Мы остановились и присели на корточки.

- Где? - спросил я.

Мак-Комер коснулся дороги грубым коричневым пальцем.

- Вот характерное "S",- нетерпеливо сказал он. - Здесь и вот здесь. Да, машина проехала недавно. Неужели вы не видите, доктор? - Что у вас с глазами?

- У меня аккомодация десять-Д, - сказал я. - Нормальное зрение.

- В этом-то все дело, - сказал он выпрямляясь.- Вы бы их легко разглядели, если бы носили очки. Ничего страшного.

Мы двинулись дальше. Мак-Комер по-прежнему светил фонариком на дорогу. Может быть, он мне не поверил - подумал, что на самом деле я ношу очки, а сейчас просто не признался из мелкого тщеславия, свойственного некоторым людям. Мак-Комер должен был знать, что такое аккомодация десять-Д и нормальное зрение. Он, наверняка, знал офтальмологию лучше любого окулиста, а анатомию лучше анатома, хотя и не был практическим врачом. У меня и в самом деле отличное зрение. Недавно я прошел комиссию в морскую авиацию, и в следующем месяце получу наконец свои нашивки после трехлетней борьбы за уход из больницы Святого Джонса - в армии тоже нужны хирурги. Так что я в своем зрении не сомневаюсь.

Я подумал, что Мак-Комер, может быть, просто внушил себе, что видит эти следы. Он знал, что мимо проехала машина - значит, здесь должны быть следы. Но я уверен, что никаких следов нет. Дорога твердая и сухая, и на ней нет пыли, на которой колеса могли бы оставить след. Твердая коричневая глина, кремневая галька и гранит.

Но серый автомобиль смерти все-таки проехал здесь, независимо от того, остались следы или нет. В этом профессор прав.

Мы подошли к дому с крышей-скелетом и выбитыми стеклами, стоящему среди высокой травы. Здесь, совсем рядом, я слышал странное кваканье, когда поднял эту чертову шляпу, а потом отшвырнул ее в сторону и пошел дальше.

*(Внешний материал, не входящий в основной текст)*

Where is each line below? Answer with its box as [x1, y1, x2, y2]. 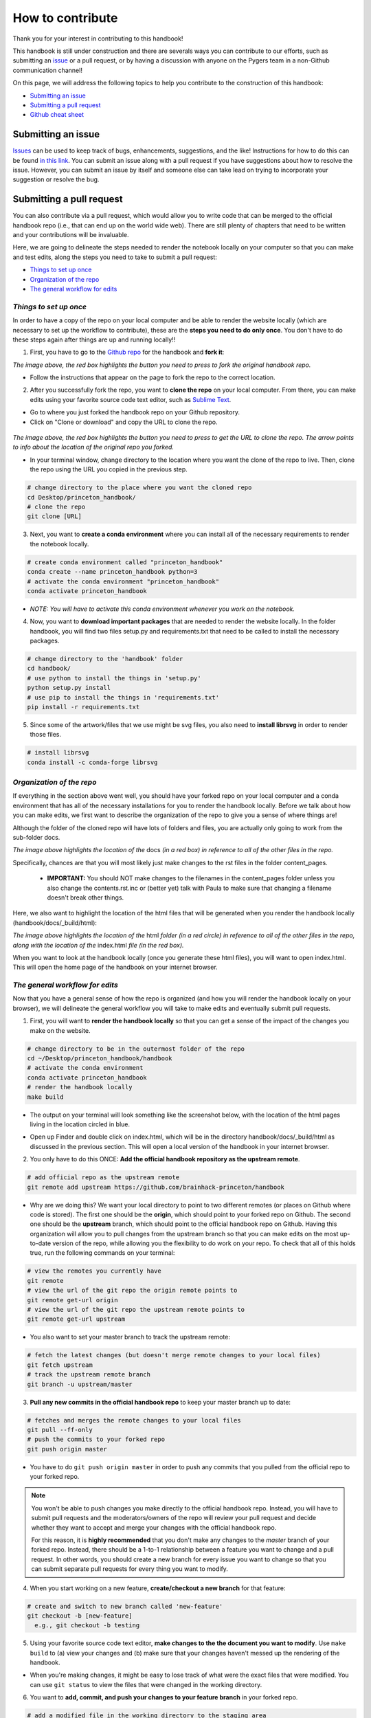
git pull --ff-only [27, 1426, 93, 1433]
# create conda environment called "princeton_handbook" [27, 558, 223, 566]
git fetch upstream [27, 1361, 93, 1369]
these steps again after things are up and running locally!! [12, 335, 176, 344]
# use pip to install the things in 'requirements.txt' [27, 693, 220, 701]
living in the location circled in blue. [30, 1120, 131, 1128]
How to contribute [12, 10, 118, 25]
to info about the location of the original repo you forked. [12, 443, 175, 451]
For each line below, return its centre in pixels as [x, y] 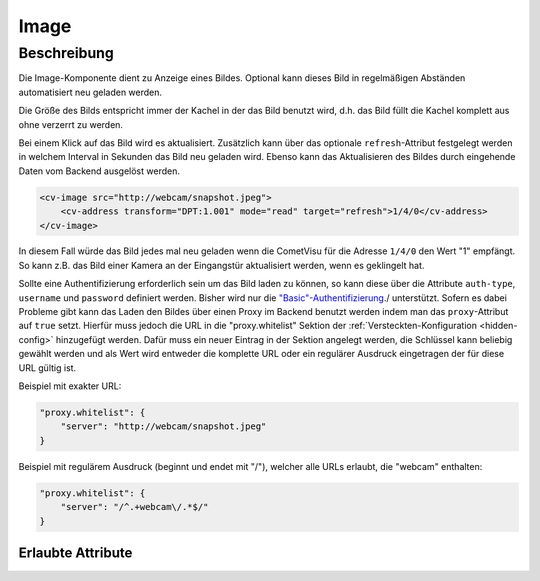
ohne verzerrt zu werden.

Сейчас было тихо. Но на дороге возле этого места была кровь. Капли и маленькие лужицы. Они блестели в пляшущем свете фонарика. Мак-Комер остановился рядом со мной, наклонив лысую голову и ссутулившись. Да, это было то самое место. Но в прошлый раз я прошел мимо, не заметив крови. На дороге виден был круглый кровавый след ботинка на каучуковой подошве. Это был мой след.

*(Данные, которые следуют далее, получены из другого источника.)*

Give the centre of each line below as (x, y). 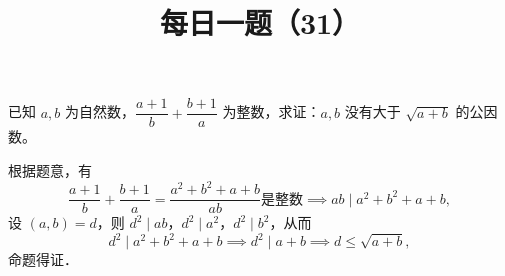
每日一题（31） (260, 22)
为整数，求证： (271, 111)
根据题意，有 (50, 170)

Мы пошли по кровавому следу в заросший высокой травой кювет и там увидели Флейла. Он лежал навзничь на влажной земле, на дне канавы. Черные индейские глаза на смуглом лице смотрели в небо. Блестящие черные индейские волосы лежали, как подушка, под его головой. На Флейле была та же пропотевшая синяя рубашка, брюки цвета хаки и мягкие мокасины, в которых он шел, волоча ноги, когда я увидел его на закате у перекрестка Топкой дороги. Пиджак, который был тогда переброшен через его плечо, был по-прежнему зажат в правой руке.

- Не трогайте его, доктор! - предостерег Мак-Комер. Челюсти профессора двигались, словно он что-то жевал.

Я и не думал его трогать. Я не был ни официальным медицинским экспертом, ни коронером. Только положил руку на его сердце, чтобы убедиться, что он мертв.

- Это Флейл? - спросил я. Мак-Комер невыразительно кивнул.

- Но ведь вы его не знали? Конечно же, нет. Вы слышали, как я о нем говорил. Да, это Джон Флейл. Он ушел от меня всего минут за десять до того, как проехал этот автомобиль. Наверное, этот дьявол специально на него наехал.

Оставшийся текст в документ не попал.